Please repeat the lines below, exactly and only, from the one that holds "must be independent of (78, 276, 180, 291)" through the one that holds "Exastro システム管理機能に (187, 661)".

• [Dataset items]:
━━━━━━━━
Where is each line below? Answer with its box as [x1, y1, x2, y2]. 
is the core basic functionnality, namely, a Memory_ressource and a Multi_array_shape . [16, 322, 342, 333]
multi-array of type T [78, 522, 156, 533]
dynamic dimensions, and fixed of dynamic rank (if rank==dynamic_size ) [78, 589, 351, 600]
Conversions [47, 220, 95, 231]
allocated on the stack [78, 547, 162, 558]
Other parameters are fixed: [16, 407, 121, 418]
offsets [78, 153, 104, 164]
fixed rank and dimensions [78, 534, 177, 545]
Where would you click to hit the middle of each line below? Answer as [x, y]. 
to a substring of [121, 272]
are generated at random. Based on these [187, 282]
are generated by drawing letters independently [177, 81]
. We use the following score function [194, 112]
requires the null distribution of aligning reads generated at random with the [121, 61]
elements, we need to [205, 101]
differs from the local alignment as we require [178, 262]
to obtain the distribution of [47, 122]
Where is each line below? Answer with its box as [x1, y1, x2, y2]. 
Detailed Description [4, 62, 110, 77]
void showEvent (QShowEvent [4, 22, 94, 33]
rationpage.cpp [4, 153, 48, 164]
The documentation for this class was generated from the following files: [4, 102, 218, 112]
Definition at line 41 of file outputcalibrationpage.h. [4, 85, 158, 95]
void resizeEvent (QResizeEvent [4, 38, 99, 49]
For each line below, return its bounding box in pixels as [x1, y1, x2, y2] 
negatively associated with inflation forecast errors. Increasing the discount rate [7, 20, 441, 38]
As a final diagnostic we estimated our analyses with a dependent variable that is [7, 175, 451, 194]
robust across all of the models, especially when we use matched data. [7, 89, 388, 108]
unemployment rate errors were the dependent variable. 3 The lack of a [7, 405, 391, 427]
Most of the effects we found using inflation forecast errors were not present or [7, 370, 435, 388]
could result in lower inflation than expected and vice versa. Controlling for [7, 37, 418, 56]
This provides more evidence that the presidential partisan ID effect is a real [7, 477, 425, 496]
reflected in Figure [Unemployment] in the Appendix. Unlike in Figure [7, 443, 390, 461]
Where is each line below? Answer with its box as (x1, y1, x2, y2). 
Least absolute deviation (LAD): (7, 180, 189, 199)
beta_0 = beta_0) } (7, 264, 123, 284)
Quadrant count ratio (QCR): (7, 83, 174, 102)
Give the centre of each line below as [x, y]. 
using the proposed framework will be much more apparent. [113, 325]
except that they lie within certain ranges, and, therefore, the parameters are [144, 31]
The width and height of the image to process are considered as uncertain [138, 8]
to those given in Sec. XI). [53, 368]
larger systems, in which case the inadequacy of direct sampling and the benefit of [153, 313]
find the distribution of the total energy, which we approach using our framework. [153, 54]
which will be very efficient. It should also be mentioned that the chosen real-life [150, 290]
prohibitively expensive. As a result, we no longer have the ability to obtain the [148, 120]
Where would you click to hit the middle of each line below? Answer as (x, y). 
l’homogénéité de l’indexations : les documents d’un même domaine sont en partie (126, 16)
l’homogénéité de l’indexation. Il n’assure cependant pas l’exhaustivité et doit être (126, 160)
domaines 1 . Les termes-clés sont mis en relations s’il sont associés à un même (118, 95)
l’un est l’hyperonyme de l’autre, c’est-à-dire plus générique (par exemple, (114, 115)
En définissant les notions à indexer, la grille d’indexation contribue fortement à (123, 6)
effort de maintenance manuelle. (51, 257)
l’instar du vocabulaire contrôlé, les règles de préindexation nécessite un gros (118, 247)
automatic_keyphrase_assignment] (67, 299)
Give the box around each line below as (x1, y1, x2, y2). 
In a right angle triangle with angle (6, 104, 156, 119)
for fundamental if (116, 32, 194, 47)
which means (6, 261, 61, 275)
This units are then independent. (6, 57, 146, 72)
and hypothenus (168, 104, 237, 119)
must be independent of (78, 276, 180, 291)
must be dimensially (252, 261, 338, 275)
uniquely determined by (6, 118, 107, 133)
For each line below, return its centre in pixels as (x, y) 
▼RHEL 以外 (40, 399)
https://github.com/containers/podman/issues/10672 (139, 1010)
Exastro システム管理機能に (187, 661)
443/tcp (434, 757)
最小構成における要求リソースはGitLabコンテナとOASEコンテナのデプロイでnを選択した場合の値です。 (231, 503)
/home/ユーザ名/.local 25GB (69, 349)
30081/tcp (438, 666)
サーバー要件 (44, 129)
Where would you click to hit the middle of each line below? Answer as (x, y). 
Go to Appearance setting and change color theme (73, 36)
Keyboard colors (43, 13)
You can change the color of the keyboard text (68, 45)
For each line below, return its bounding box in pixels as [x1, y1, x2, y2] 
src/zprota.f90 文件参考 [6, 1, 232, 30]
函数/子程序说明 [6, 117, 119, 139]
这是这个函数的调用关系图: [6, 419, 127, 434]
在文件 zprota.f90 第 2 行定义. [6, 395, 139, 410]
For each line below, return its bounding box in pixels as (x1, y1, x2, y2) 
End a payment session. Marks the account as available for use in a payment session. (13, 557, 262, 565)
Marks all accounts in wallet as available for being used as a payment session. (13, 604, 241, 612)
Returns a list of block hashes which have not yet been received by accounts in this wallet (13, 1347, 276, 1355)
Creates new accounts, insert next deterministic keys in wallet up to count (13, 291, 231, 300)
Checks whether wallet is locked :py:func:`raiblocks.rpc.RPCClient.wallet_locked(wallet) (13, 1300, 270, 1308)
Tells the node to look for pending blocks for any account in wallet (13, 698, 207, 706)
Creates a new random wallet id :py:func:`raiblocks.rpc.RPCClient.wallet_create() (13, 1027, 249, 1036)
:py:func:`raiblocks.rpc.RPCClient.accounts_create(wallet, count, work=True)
━━━━━━━━
• [Result for this task]:
must be independent of (78, 276, 180, 291)
must be dimensially (252, 261, 338, 275)
uniquely determined by (6, 118, 107, 133)
For each line below, return its centre in pixels as (x, y) 
▼RHEL 以外 (40, 399)
https://github.com/containers/podman/issues/10672 (139, 1010)
Exastro システム管理機能に (187, 661)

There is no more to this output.